● Work to be completed
Could you transcribe each record below exactly as written, setting the pictures aside?

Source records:
• • • • • • •
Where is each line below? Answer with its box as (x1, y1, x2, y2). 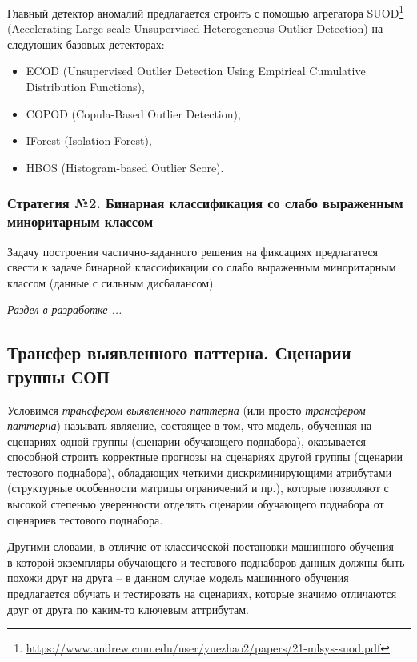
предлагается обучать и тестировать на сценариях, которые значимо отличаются (7, 585, 397, 602)
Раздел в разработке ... (7, 301, 122, 318)
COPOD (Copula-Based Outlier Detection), (26, 105, 241, 122)
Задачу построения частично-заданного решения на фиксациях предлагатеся (7, 243, 379, 259)
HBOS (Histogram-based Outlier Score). (26, 158, 224, 175)
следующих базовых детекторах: (7, 35, 165, 52)
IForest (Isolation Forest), (26, 132, 152, 149)
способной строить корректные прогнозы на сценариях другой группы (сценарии (7, 448, 403, 465)
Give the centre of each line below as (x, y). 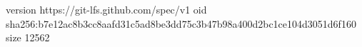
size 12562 (28, 37)
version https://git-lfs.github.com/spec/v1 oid (106, 9)
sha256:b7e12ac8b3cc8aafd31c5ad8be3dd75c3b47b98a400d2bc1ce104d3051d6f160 (181, 23)
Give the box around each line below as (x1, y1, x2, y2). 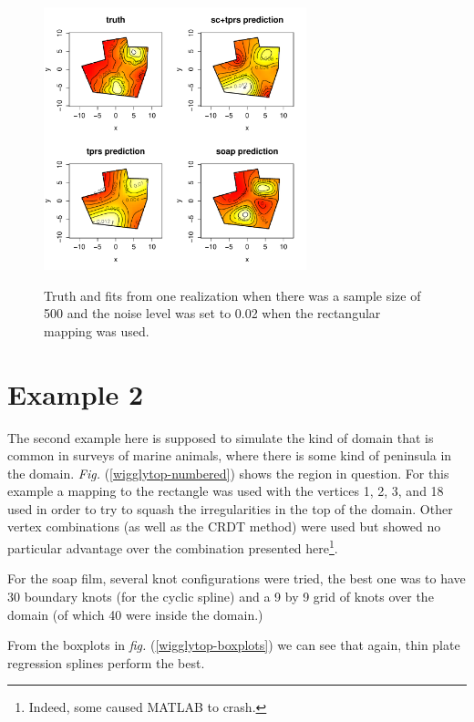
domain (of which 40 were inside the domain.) (7, 604, 263, 624)
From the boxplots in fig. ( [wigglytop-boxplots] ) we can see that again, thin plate (7, 635, 460, 655)
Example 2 (7, 375, 144, 412)
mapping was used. (44, 321, 149, 340)
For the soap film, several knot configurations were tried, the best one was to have (7, 569, 466, 588)
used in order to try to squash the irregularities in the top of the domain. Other (7, 499, 453, 518)
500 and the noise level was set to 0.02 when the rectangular (44, 304, 381, 323)
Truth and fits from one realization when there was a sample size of (44, 285, 421, 304)
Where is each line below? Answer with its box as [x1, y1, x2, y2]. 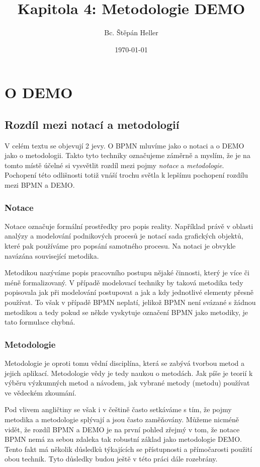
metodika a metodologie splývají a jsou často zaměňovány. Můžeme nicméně [5, 414, 239, 425]
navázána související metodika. [5, 250, 99, 261]
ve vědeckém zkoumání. [5, 387, 76, 398]
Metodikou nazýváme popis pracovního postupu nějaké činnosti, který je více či [5, 267, 249, 278]
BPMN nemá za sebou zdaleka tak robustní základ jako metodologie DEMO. [5, 434, 242, 444]
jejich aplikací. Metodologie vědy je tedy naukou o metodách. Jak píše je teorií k [5, 367, 253, 378]
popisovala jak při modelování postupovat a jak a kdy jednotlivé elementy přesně [5, 287, 253, 297]
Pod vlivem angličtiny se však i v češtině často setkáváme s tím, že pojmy [5, 404, 232, 415]
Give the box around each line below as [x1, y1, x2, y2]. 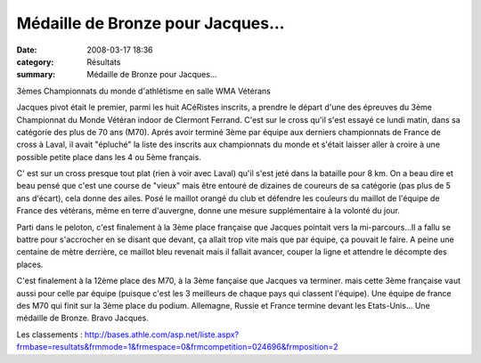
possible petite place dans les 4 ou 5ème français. [16, 151, 202, 162]
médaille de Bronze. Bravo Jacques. [16, 312, 149, 324]
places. [16, 259, 44, 270]
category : [16, 56, 54, 67]
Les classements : [16, 329, 84, 340]
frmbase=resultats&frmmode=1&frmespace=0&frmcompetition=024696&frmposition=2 [16, 342, 338, 352]
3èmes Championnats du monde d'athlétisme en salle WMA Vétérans [16, 85, 271, 96]
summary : [16, 69, 56, 80]
• • • • • • •
● Exercise answer
Where is each line below? Answer with its box as (x1, y1, x2, y2). 
предлагается обучать и тестировать на сценариях, которые значимо отличаются (7, 585, 397, 602)
Раздел в разработке ... (7, 301, 122, 318)
COPOD (Copula-Based Outlier Detection), (26, 105, 241, 122)
Задачу построения частично-заданного решения на фиксациях предлагатеся (7, 243, 379, 259)
HBOS (Histogram-based Outlier Score). (26, 158, 224, 175)
следующих базовых детекторах: (7, 35, 165, 52)
IForest (Isolation Forest), (26, 132, 152, 149)
способной строить корректные прогнозы на сценариях другой группы (сценарии (7, 448, 403, 465)
Give the centre of each line below as (x, y). 
size 12562 (28, 37)
version https://git-lfs.github.com/spec/v1 oid (106, 9)
sha256:b7e12ac8b3cc8aafd31c5ad8be3dd75c3b47b98a400d2bc1ce104d3051d6f160 (181, 23)
Give the box around each line below as (x1, y1, x2, y2). 
domain (of which 40 were inside the domain.) (7, 604, 263, 624)
From the boxplots in fig. ( [wigglytop-boxplots] ) we can see that again, thin plate (7, 635, 460, 655)
Example 2 (7, 375, 144, 412)
mapping was used. (44, 321, 149, 340)
For the soap film, several knot configurations were tried, the best one was to have (7, 569, 466, 588)
used in order to try to squash the irregularities in the top of the domain. Other (7, 499, 453, 518)
500 and the noise level was set to 0.02 when the rectangular (44, 304, 381, 323)
Truth and fits from one realization when there was a sample size of (44, 285, 421, 304)
Where is each line below? Answer with its box as [x1, y1, x2, y2]. 
metodika a metodologie splývají a jsou často zaměňovány. Můžeme nicméně [5, 414, 239, 425]
navázána související metodika. [5, 250, 99, 261]
ve vědeckém zkoumání. [5, 387, 76, 398]
Metodikou nazýváme popis pracovního postupu nějaké činnosti, který je více či [5, 267, 249, 278]
BPMN nemá za sebou zdaleka tak robustní základ jako metodologie DEMO. [5, 434, 242, 444]
jejich aplikací. Metodologie vědy je tedy naukou o metodách. Jak píše je teorií k [5, 367, 253, 378]
popisovala jak při modelování postupovat a jak a kdy jednotlivé elementy přesně [5, 287, 253, 297]
Pod vlivem angličtiny se však i v češtině často setkáváme s tím, že pojmy [5, 404, 232, 415]
Give the box around each line below as [x1, y1, x2, y2]. 
possible petite place dans les 4 ou 5ème français. [16, 151, 202, 162]
médaille de Bronze. Bravo Jacques. [16, 312, 149, 324]
places. [16, 259, 44, 270]
category : [16, 56, 54, 67]
Les classements : [16, 329, 84, 340]
frmbase=resultats&frmmode=1&frmespace=0&frmcompetition=024696&frmposition=2 [16, 342, 338, 352]
3èmes Championnats du monde d'athlétisme en salle WMA Vétérans [16, 85, 271, 96]
summary : [16, 69, 56, 80]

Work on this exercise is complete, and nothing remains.